Whenever the word "pane" turns up in a line below, that line should be copied.

Extracted data entries:
*** Begin section ***

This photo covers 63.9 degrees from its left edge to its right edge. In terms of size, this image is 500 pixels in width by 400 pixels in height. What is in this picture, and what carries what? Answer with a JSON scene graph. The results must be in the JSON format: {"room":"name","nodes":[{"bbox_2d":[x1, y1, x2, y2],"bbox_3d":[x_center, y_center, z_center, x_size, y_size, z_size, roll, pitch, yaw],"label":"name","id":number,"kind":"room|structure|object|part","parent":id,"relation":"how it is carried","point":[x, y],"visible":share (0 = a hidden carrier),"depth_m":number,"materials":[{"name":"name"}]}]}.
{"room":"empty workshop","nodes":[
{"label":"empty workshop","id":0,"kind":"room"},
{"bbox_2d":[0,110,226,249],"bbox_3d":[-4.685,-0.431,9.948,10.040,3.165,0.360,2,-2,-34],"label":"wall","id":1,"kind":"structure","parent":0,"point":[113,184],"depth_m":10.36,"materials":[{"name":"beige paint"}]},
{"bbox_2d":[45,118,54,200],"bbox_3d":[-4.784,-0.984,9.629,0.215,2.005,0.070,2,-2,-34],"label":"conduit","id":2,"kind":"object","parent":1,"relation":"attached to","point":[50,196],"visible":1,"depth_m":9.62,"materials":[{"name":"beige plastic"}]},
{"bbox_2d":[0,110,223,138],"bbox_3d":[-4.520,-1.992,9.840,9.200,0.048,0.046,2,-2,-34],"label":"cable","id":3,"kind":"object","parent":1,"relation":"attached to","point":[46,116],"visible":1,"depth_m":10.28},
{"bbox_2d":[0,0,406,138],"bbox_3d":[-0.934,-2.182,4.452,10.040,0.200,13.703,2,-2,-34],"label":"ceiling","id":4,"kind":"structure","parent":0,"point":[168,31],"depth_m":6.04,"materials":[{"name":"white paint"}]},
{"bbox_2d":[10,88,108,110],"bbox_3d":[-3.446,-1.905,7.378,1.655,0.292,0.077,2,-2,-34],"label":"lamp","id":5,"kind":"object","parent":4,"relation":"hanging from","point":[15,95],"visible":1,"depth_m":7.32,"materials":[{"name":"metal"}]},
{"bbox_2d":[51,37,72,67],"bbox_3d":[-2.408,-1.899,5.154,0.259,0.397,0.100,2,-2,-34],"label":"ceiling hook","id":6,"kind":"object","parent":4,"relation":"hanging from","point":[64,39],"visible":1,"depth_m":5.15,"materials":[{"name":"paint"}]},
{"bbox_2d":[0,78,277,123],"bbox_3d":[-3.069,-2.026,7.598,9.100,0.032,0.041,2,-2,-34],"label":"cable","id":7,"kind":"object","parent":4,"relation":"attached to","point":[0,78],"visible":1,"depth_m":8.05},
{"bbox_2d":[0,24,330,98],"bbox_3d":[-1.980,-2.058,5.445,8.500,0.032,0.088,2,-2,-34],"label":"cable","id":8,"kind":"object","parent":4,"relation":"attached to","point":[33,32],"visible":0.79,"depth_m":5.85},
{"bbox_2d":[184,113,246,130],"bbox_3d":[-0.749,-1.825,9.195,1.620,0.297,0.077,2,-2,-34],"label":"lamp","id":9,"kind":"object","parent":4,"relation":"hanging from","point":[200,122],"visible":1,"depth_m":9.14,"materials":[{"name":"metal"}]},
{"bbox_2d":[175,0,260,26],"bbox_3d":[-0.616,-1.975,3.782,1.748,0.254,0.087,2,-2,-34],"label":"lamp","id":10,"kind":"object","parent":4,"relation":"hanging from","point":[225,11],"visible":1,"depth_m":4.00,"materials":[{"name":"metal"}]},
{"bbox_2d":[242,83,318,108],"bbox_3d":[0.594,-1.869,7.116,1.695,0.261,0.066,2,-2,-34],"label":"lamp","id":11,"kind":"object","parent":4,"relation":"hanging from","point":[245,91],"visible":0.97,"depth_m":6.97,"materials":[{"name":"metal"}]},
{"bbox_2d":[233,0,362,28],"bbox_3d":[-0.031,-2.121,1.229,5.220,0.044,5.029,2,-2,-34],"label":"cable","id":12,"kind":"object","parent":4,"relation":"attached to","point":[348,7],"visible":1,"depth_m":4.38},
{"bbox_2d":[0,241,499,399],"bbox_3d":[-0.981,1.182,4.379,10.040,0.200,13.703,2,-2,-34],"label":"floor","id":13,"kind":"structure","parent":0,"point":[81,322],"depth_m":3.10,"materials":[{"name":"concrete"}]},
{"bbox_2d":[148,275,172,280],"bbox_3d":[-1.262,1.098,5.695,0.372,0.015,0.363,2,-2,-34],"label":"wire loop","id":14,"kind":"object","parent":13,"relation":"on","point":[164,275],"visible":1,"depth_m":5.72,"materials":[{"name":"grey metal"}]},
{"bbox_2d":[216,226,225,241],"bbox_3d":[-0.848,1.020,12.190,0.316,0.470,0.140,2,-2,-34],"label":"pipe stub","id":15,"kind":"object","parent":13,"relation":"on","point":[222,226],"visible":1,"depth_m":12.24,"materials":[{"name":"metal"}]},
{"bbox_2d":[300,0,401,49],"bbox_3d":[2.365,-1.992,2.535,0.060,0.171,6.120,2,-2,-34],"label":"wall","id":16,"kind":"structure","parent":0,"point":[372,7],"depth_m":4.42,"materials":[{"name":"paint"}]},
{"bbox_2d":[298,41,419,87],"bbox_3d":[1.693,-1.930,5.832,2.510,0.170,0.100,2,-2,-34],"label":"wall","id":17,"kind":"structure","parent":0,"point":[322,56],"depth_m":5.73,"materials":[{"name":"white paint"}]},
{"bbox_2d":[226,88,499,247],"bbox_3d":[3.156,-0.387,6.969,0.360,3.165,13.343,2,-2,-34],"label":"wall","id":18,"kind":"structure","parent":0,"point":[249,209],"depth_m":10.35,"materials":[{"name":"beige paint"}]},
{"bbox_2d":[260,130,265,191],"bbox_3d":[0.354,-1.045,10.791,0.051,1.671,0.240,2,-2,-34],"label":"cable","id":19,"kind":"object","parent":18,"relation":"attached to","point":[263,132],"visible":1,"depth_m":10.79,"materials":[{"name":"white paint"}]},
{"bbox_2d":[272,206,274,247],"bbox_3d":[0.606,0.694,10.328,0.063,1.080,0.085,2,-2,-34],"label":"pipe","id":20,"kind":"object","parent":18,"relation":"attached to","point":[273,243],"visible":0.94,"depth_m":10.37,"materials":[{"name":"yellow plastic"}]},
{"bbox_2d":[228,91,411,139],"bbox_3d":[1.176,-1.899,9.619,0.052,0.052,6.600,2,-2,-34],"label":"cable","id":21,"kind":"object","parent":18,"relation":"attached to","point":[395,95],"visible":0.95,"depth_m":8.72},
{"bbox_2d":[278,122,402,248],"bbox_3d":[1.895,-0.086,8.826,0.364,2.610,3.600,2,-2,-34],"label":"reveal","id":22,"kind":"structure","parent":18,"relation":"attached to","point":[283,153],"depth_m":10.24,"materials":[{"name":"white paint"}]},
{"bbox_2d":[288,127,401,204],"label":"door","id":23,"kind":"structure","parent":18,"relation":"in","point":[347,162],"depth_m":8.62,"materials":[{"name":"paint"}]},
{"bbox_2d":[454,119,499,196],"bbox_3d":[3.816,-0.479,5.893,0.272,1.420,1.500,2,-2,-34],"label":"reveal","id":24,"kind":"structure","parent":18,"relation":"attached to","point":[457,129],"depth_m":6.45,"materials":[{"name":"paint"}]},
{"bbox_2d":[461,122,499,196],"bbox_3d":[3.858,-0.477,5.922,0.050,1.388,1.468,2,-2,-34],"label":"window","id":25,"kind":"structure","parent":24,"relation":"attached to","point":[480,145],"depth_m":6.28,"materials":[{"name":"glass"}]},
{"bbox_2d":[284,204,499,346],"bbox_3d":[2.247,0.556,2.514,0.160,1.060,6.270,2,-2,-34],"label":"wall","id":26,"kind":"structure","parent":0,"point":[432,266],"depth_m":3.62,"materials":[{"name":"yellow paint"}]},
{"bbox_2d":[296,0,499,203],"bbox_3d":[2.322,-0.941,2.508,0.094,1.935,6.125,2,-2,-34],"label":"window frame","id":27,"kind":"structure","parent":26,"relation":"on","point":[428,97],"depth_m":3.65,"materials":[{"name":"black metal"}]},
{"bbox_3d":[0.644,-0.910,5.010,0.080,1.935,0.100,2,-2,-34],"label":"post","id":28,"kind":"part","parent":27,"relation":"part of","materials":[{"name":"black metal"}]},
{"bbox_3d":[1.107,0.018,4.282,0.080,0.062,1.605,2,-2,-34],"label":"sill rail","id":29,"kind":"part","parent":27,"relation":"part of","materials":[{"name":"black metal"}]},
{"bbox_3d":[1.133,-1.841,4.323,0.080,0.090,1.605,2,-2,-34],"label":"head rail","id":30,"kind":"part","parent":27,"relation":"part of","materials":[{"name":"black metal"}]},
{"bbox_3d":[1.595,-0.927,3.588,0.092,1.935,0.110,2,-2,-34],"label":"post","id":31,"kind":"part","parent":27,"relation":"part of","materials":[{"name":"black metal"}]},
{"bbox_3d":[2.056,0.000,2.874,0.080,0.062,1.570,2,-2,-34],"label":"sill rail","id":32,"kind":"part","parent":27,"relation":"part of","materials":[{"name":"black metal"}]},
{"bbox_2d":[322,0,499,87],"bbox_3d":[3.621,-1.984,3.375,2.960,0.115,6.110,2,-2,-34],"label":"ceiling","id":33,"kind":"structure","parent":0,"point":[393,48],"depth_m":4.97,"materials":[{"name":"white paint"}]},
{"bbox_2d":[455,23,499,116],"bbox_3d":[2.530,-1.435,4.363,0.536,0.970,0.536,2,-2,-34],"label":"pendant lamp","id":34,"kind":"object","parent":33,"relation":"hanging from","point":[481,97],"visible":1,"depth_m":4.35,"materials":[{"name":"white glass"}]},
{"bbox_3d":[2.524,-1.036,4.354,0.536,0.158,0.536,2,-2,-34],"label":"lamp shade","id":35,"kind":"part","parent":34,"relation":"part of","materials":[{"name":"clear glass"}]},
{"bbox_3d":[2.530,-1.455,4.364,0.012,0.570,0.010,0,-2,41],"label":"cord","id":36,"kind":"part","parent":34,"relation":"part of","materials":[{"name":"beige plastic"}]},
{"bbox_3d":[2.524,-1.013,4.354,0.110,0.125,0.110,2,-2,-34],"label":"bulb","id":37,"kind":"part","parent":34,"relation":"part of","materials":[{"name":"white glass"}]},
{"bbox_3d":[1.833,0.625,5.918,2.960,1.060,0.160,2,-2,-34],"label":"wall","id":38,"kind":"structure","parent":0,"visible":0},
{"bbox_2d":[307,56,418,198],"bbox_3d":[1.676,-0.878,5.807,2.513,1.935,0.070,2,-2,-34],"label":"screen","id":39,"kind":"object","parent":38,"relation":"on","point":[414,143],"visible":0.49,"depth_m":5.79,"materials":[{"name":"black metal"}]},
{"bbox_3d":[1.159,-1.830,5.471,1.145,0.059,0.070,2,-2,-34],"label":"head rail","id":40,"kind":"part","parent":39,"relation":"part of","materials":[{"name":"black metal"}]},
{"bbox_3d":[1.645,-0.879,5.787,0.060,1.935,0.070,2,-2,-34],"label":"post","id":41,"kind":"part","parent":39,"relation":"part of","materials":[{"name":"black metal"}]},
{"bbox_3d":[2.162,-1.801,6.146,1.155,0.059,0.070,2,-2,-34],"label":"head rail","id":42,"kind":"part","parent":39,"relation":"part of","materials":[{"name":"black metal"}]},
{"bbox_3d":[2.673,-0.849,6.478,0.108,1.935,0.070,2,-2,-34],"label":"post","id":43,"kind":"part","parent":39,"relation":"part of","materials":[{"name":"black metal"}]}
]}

*** End section ***
*** Begin section ***

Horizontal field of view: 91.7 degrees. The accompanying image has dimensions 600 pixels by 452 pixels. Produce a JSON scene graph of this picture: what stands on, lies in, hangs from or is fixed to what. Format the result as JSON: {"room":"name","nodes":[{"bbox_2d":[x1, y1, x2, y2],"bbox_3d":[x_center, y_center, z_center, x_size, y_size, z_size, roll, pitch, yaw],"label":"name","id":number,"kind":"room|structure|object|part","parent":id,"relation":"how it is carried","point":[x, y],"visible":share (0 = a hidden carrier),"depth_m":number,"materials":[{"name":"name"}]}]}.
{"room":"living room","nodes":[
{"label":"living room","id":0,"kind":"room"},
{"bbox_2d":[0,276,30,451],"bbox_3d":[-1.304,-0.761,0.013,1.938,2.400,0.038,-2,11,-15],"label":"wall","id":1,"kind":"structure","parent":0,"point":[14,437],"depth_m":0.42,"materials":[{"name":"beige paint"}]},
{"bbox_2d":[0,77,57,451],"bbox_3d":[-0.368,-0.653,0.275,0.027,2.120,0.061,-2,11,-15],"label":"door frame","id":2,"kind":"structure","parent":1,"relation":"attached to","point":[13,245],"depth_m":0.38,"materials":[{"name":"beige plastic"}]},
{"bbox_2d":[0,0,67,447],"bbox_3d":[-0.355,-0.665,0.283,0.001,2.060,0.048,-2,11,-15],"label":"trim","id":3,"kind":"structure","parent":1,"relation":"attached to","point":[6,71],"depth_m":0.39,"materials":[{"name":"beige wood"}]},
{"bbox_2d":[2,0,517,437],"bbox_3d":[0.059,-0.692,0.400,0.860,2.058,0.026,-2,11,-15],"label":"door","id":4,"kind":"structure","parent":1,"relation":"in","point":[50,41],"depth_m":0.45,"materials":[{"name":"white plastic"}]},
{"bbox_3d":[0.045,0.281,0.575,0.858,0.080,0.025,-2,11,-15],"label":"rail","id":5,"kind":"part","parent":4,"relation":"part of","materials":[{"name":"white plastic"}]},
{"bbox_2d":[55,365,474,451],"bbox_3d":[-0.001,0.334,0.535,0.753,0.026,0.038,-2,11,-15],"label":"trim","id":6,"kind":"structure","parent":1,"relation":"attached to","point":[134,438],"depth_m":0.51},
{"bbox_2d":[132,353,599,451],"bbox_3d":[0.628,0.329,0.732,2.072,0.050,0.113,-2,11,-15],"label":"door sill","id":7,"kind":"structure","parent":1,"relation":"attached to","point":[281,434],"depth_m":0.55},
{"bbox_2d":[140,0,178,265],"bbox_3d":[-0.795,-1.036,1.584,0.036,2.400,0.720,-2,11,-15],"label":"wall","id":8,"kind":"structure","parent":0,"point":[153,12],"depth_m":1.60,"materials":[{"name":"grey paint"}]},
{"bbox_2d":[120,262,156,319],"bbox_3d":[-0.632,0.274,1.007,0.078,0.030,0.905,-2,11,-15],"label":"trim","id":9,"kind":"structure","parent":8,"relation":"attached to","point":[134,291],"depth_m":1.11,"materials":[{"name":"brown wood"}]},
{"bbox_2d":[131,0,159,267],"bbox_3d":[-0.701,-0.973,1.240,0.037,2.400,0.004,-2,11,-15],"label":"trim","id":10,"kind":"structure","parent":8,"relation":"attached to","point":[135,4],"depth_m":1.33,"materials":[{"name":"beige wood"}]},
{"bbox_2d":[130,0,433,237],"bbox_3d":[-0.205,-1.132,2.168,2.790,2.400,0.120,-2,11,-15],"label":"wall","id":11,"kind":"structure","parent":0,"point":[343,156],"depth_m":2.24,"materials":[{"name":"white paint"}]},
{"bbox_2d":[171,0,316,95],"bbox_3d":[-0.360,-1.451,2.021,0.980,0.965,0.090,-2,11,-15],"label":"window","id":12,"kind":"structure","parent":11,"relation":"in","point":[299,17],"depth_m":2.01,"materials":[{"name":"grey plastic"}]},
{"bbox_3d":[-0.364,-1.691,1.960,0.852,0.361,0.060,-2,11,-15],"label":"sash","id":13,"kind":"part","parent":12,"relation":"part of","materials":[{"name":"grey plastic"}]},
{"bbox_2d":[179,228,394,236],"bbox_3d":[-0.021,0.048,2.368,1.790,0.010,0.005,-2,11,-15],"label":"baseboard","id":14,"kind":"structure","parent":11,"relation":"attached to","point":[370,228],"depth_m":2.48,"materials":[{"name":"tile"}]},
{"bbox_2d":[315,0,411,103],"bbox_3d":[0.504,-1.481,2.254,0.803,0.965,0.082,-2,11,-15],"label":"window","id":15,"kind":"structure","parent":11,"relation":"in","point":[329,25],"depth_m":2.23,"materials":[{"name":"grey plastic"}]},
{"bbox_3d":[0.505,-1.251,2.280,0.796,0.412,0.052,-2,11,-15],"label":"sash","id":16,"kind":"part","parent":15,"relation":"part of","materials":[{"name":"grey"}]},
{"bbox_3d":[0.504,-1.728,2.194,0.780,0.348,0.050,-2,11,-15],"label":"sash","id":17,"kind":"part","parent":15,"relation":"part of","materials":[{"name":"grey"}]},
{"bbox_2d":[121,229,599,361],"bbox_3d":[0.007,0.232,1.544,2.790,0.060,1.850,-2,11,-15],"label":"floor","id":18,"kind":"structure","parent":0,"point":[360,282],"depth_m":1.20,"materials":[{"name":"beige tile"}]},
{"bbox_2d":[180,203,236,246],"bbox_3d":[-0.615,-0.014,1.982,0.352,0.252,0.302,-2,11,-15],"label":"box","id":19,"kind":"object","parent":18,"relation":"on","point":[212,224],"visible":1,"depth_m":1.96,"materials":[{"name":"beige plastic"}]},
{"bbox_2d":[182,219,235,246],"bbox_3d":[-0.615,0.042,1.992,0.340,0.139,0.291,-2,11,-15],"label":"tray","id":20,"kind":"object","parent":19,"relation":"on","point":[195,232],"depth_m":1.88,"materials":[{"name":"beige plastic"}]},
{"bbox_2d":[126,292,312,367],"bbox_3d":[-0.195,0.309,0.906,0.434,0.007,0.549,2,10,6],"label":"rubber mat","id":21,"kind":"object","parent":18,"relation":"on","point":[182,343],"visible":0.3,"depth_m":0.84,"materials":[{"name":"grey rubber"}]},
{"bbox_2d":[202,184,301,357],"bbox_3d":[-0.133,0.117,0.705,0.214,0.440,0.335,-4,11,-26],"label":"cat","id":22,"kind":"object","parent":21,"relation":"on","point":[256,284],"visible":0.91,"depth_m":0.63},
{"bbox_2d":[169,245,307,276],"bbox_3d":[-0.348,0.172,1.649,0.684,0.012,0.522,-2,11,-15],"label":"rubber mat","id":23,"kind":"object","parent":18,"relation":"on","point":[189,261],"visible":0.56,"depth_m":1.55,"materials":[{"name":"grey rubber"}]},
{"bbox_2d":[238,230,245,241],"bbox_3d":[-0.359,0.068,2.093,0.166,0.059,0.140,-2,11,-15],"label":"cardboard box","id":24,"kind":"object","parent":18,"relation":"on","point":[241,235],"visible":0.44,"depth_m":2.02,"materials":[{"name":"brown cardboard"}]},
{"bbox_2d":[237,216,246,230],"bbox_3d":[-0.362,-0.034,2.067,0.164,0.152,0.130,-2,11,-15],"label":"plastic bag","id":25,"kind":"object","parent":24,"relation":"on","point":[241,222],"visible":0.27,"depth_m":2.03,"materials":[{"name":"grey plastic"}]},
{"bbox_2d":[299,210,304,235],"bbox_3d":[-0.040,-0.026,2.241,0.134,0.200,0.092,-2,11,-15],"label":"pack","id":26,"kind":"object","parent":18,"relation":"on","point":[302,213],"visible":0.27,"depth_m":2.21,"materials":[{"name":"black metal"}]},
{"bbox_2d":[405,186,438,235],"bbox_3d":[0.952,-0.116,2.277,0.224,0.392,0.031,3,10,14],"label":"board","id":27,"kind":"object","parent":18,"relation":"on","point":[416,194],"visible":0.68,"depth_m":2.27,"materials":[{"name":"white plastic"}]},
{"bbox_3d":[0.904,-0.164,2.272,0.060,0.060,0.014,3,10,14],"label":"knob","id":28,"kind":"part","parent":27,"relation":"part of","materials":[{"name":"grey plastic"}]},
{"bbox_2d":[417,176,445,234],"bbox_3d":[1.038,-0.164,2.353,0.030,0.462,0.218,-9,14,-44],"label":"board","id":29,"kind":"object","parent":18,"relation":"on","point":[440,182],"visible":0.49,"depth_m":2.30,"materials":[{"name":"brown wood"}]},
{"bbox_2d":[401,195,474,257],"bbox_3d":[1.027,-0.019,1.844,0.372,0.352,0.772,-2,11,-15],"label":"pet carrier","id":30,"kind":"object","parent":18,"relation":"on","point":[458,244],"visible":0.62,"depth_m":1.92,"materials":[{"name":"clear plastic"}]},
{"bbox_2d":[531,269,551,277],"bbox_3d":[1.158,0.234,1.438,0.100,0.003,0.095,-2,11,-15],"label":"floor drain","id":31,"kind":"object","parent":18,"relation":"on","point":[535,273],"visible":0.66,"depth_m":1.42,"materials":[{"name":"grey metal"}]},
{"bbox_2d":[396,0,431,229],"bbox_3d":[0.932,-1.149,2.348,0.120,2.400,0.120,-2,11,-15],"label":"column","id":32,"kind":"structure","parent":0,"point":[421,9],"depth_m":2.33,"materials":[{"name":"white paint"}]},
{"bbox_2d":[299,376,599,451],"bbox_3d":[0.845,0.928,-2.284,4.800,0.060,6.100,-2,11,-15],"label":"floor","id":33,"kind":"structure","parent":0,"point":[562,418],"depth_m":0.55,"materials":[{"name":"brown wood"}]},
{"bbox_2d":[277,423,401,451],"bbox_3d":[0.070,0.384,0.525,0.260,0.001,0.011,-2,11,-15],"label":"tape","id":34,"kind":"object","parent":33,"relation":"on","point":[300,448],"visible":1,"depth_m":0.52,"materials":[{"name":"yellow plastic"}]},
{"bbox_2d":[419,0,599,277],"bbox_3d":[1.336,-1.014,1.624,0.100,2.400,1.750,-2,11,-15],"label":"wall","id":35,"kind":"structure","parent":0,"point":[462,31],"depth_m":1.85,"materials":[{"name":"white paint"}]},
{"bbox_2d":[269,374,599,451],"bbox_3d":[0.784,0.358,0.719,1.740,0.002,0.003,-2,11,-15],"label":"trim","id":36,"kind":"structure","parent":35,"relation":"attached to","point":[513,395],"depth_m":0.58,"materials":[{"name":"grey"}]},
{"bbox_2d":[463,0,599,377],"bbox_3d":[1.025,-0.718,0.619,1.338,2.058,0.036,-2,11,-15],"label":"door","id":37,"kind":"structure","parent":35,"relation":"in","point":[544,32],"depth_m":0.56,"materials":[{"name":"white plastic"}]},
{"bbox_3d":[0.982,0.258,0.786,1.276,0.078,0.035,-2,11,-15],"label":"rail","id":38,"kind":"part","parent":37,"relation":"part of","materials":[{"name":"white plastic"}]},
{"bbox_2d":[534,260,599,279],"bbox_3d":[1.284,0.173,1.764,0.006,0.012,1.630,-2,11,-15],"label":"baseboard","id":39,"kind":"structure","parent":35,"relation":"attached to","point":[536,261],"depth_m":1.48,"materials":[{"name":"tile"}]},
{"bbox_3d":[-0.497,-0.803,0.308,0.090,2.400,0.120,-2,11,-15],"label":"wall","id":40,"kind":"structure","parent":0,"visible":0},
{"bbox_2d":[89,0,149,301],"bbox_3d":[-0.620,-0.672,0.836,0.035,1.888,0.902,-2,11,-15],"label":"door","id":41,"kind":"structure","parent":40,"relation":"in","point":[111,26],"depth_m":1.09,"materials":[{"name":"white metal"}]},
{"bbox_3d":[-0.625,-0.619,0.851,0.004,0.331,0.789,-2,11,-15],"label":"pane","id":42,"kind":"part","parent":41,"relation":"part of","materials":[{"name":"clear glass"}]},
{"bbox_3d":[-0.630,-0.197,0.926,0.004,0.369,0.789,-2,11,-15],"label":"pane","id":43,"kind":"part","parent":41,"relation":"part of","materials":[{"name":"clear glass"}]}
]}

*** End section ***

YOUR RESPONSE:
{"bbox_3d":[-0.625,-0.619,0.851,0.004,0.331,0.789,-2,11,-15],"label":"pane","id":42,"kind":"part","parent":41,"relation":"part of","materials":[{"name":"clear glass"}]},
{"bbox_3d":[-0.630,-0.197,0.926,0.004,0.369,0.789,-2,11,-15],"label":"pane","id":43,"kind":"part","parent":41,"relation":"part of","materials":[{"name":"clear glass"}]}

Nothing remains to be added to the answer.